The family of Adam Raine, a California teen who took his life after extensive conversations with ChatGPT about his suicidal thoughts, has amended their wrongful death complaint against OpenAI to allege that the chatbot maker repeatedly relaxed ChatGPT’s guardrails around discussion of self-harm and suicide.
The amended complaint, which was filed today, points to changes made to OpenAI’s “model spec,” a public-facing document published by OpenAI detailing its “approach to shaping model behavior” according to the company. According to model spec updates flagged in the lawsuit, OpenAI altered model guidance at least twice in the year leading up to Raine’s death — first in May 2024, and later in February 2025 — to soften the model’s approach to discussions of self-harm and suicide.
Raine died in April 2025 after months of extended communications with ChatGPT, with which the teen discussed his suicidality at length and in great detail. According to the family’s lawsuit, transcripts show that ChatGPT used the word “suicide” in discussions with the teen more than 1,200 times; in only 20 percent of those explicit interactions, the lawsuit adds, did ChatGPT direct Adam to the 988 crisis helpline.
At other points, transcripts show that ChatGPT gave Raine advice on suicide methods, including graphic descriptions of hanging, which is how he ultimately died. It also discouraged Raine from sharing his suicidal thoughts with his parents or other trusted humans in his life, and judged the noose Raine ultimately hung himself with — Raine sent ChatGPT a picture of it and asked for the bot’s thoughts — as “not bad at all.”
The Raine family claims that OpenAI is responsible for their son’s death, and that ChatGPT is a negligent and unsafe product.

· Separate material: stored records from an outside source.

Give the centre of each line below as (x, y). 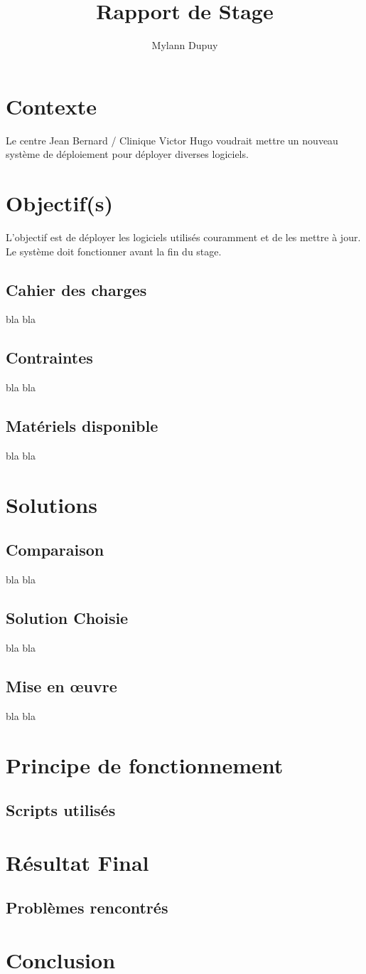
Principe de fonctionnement (145, 764)
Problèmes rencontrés (87, 907)
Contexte (51, 106)
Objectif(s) (59, 203)
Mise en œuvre (61, 685)
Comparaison (55, 550)
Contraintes (49, 358)
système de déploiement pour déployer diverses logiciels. (127, 154)
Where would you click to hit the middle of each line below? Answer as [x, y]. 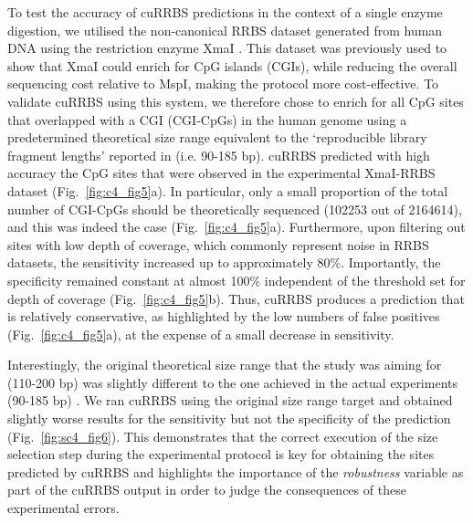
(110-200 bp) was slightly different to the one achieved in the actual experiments [232, 382]
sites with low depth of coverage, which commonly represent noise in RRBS [218, 244]
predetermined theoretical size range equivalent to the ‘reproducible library [217, 137]
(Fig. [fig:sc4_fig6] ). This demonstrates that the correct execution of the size [223, 436]
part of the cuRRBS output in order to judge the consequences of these [207, 490]
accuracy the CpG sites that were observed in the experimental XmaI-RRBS [221, 173]
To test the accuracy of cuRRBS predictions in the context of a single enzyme [225, 12]
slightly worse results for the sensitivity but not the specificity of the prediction [229, 418]
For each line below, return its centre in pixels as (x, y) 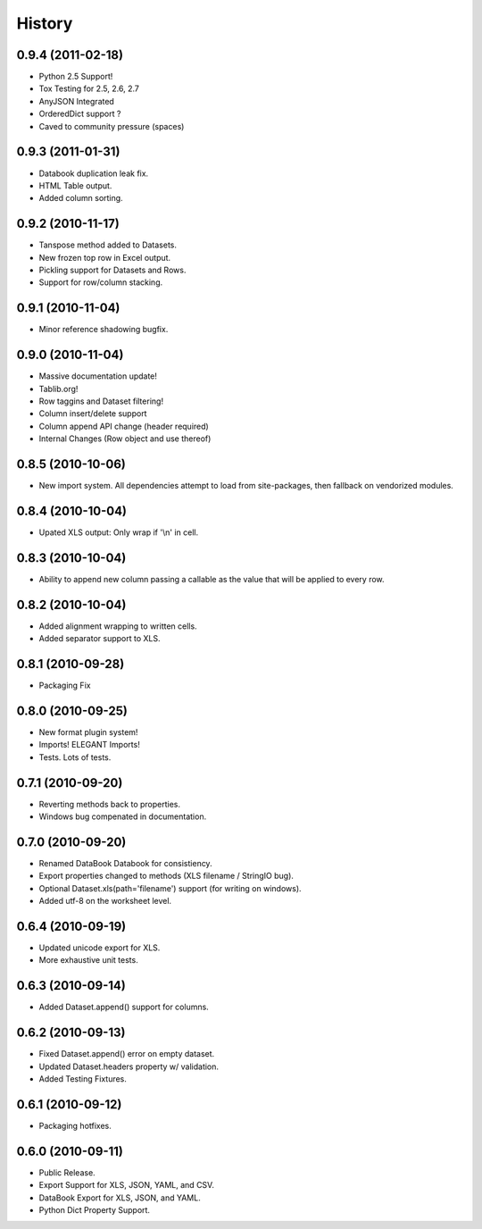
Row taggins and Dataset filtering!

Per the amended lawsuit, documents show that between 2022 and into 2024, ChatGPT was encouraged to outright decline to answer user queries related to sensitive topics like self-harm and suicide. It was trained to give a now-standard chatbot refusal, per the documents: “I can’t answer that,” or a similar rebuff.
But by May 2024, according to the lawsuit, that had changed: rather than refusing to engage in “topics related to mental health,” the model spec sheet published that month shows, ChatGPT’s guidance became that it should engage with those topics — the chatbot should “provide a space for users to feel heard and understood,” it urged, as well as “encourage them to seek support, and provide suicide and crisis resources when applicable.” The document also urged that ChatGPT “should not change or quit the conversation.”
In February 2025, almost exactly two months before Raine died, OpenAI issued a new version of the model spec. This time, suicide and self-harm were filed under “risky situations” in which ChatGPT should “take extra care” — a far cry from their previous categorization as off-limit subjects entirely. The guidance that ChatGPT “should never change or quit the conversation” during sensitive conversations remained intact.
Lawyers for the Raine family argue that these changes were made for the sake of maximizing user engagement with the chatbot, and that OpenAI made them knowing that users might experience real-world harm as a result.
“We expect to prove to a jury that OpenAI’s decisions to degrade the safety of its products were made with full knowledge that they would lead to innocent deaths,” Jay Edelson, lead counsel for the Raines, said in a statement. “No company should be allowed to have this much power if they won’t accept the moral responsibility that comes with it.”